Today I learned that our friend Fridolin Trüb, former president of the Swiss branch of SCI and a lifelong activist for peace and social justice, has peacefully passed away three days ago.

He was older than SCI - born in the east of Switzerland in October 1919, exactly while far away in the Netherlands the first Bilthoven conference took place and the very idea of an international voluntary service for peace was born.

He had started his activities in SCI after World War II, in the Swiss mountains, in war-devastated Germany and flood-devastated Netherlands, and in the 1950s served in the board of the Swiss SCI branch. I had known him from childhood through my parents, and in my grammar school in St. Gallen he was our drawing teacher for one year - just before he got retired.

It was probably through him, or the connection my parents had with him, that I heard from SCI for the first time - back in the 1980s when Cold War prevailed and conscientious objection was not an option in my country.
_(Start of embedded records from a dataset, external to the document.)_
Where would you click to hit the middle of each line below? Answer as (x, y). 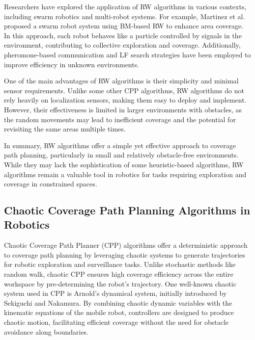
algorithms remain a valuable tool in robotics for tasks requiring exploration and (125, 174)
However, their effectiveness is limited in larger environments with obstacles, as (123, 109)
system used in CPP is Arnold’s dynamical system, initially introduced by (115, 293)
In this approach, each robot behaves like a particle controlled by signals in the (123, 35)
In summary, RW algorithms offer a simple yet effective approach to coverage (120, 145)
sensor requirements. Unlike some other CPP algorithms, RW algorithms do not (124, 90)
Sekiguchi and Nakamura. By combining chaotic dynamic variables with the (118, 302)
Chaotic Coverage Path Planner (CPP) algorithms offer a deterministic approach (126, 245)
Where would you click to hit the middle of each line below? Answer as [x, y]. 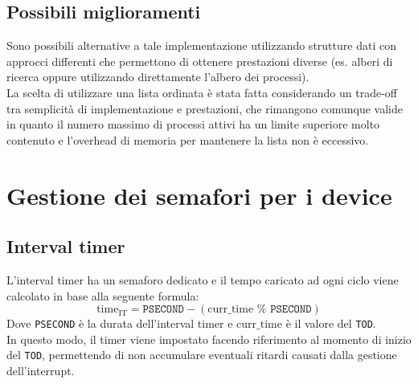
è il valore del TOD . [331, 323]
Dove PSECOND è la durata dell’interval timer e [120, 323]
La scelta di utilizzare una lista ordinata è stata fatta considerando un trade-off [202, 92]
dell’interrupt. [41, 371]
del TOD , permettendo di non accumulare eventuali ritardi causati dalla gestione [202, 355]
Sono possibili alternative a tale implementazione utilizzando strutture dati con [201, 45]
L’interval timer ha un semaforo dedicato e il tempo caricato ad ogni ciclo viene [203, 279]
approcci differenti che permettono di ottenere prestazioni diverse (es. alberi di [200, 61]
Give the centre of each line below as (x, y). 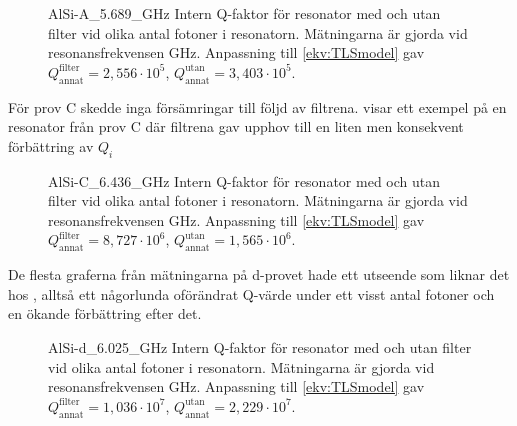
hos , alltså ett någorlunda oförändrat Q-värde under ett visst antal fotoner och (251, 293)
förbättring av (51, 145)
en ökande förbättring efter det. (105, 313)
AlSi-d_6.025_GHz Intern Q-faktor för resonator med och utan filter (260, 346)
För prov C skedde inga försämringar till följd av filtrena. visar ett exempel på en (257, 106)
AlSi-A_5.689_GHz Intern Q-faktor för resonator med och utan (244, 13)
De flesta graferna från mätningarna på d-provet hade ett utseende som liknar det (259, 274)
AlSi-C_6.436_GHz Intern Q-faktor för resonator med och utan (244, 180)
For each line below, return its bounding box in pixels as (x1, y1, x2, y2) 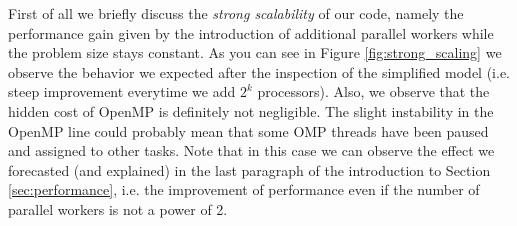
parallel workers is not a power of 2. (8, 198, 228, 219)
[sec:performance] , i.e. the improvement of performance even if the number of (8, 179, 480, 200)
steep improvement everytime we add (8, 81, 236, 102)
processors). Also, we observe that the (257, 81, 490, 102)
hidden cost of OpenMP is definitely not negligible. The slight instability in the (8, 100, 494, 121)
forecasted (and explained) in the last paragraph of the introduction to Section (8, 159, 491, 180)
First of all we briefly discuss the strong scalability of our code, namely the (8, 3, 464, 23)
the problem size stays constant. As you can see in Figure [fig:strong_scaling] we (8, 42, 502, 63)
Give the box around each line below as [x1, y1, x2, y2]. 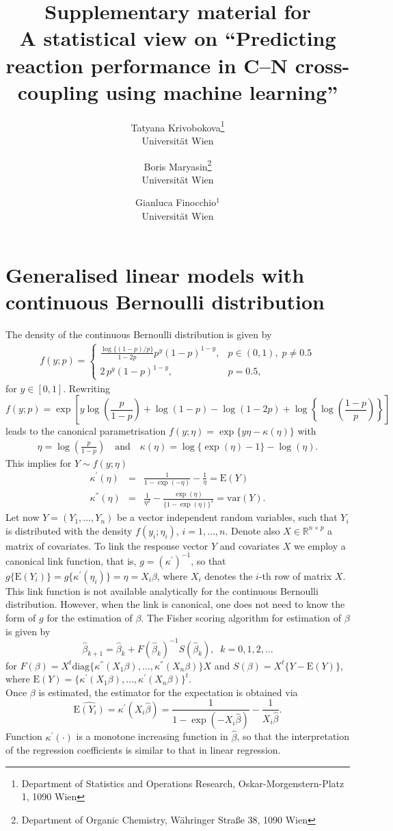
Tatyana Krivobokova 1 [131, 118, 225, 134]
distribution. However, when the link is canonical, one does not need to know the [5, 597, 345, 611]
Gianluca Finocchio [135, 195, 217, 209]
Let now [5, 510, 40, 524]
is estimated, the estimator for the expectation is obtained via [38, 685, 298, 699]
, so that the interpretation [236, 729, 350, 743]
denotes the [204, 568, 253, 583]
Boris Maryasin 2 [144, 157, 212, 173]

After his time in the board of the Swiss branch he had still been active for SCI at the local level in St. Gallen - combining organisational work for SCI with political campaigning for peace and - above all - the introduction of an alternative to military service.

He was a man of almost unimaginable modesty, born too early to be infected by the we-want-the-world-and-we-want-it-now spirit of the 1960s but rather marked by his protestant upbringing. He was as gentle as a person as he was consequent, sometimes stubborn in the defence of his ideals.

He will continue to live not only in the people that had known him and whom he had softly influenced, but also in his drawings, landscape paintings and the notorious artprints he used to send, until very lately, for New Years' greetings - usually symbolizing the hopes and aspirations for a more just and peaceful world. And who ever has seen his handwriting will not easily forget his style.

Only in last October I received a last handwritten letter (I assume he never used email, and not even a computer) from him, in which he was wondering about SCI's plans for the 100th anniversary, and still today, when I sadly read about his death, it was on my desk, still unanswered, and now it is too late. May he rest in peace.